Não é que algumas destas formulações sobre a disciplina antropológica sejam estranhas aos leitores de Lévi-Strauss, mas a sua reunião neste volume permite não só que as tenhamos mais à mão, como que possamos mais facilmente relembrar constantes e variações do seu pensamento. O mesmo se passa com o tema da arte, tanto a moderna, como a primitiva, objeto de várias entradas, desde “Art” e “Art primitive” até “Impressionnisme”, passando pelo elogio à audácia estética dos melanésios (em “Mélanésiens”) e de Bill Reid (figura essencial no renascimento das artes da costa noroeste do Canadá), até à desconfiança em relação à pintura moderna, que “tem vindo de crise em crise” (M. Lévi-Strauss e Loyer 2021: 131).

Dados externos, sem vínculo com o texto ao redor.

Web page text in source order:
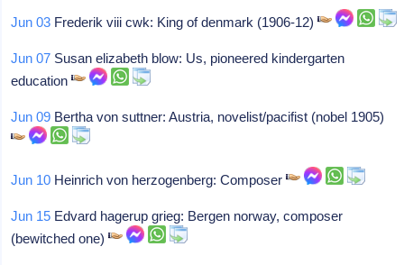
Jun 03 Frederik viii cwk: King of denmark (1906-12)
Jun 07 Susan elizabeth blow: Us, pioneered kindergarten
education
Jun 09 Bertha von suttner: Austria, novelist/pacifist (nobel 1905)
Jun 10 Heinrich von herzogenberg: Composer
Jun 15 Edvard hagerup grieg: Bergen norway, composer
(bewitched one)
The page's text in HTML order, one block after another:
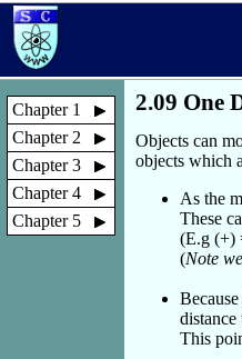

Procedendo a este digest do pensamento de Lévi-Strauss, L’Abécédaire de Claude Lévi-Strauss pode ser visto como um esforço de seduzir, para o culto do mais importante antepassado da antropologia do século XX, um público que se atemoriza perante a vastidão e complexidade da sua obra. Mas é também, para aqueles que estão mais familiarizados com Lévi-Strauss, uma oportunidade para reler algumas das suas frases mais cintilantes e regressar a uma visão de conjunto da sua obra, tanto nas suas realizações, como nas suas oscilações e impasses. Não dispensa, entretanto - sobretudo para aqueles que queiram conhecer de perto a sua vida e obra - a leitura da biografia que Loyer lhe consagrou. Quanto a Anthropologie structurale 0, é o livro que faltava na obra republicada de Lévi-Strauss: a sua frescura analítica é - citando Lévi-Strauss - a do “tempo dos começos”.
Seja como for, em tempos que são de protagonismo da antropologia ontológica, revisitar Lévi-Strauss é muito recomendável. É na sua obra - conversando com ela, concordando ou divergindo dela - que se alicerçam os novos desenvolvimentos que dois dos seus mais famosos orientandos - Philippe Descola e Eduardo Viveiros de Castro - imprimiram à sua reflexão sobre as ontologias (as nossas e as dos outros). Essa é mais uma razão para que Lévi-Strauss - que dizia de si mesmo ser um homem do século XIX - continue connosco no século XXI.